──────── Recorded data

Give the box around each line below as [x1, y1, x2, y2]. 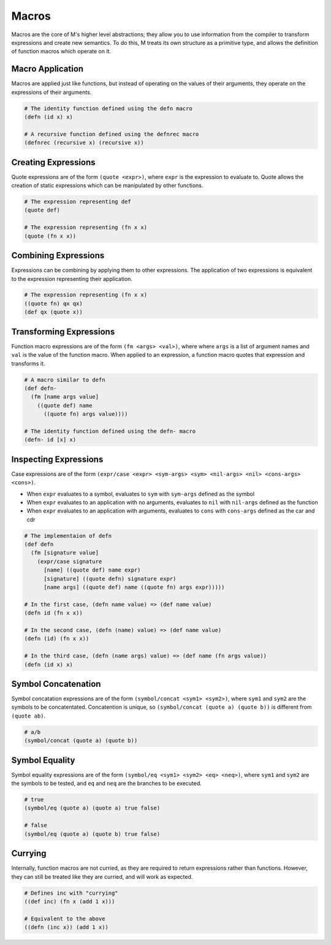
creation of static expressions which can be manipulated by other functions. [11, 182, 204, 189]
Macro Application [11, 64, 84, 74]
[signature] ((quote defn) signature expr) [44, 575, 177, 582]
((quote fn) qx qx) [24, 300, 83, 307]
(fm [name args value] [31, 393, 99, 400]
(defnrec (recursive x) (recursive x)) [24, 139, 144, 147]
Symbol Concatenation [11, 678, 101, 689]
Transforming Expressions [11, 326, 115, 337]

────────────────

= Problem to work on =
Write out the data again word for word, minus any images.

= Output of the task =
Give the box around each line below as [x1, y1, x2, y2]. 
creation of static expressions which can be manipulated by other functions. [11, 182, 204, 189]
Macro Application [11, 64, 84, 74]
[signature] ((quote defn) signature expr) [44, 575, 177, 582]
((quote fn) qx qx) [24, 300, 83, 307]
(fm [name args value] [31, 393, 99, 400]
(defnrec (recursive x) (recursive x)) [24, 139, 144, 147]
Symbol Concatenation [11, 678, 101, 689]
Transforming Expressions [11, 326, 115, 337]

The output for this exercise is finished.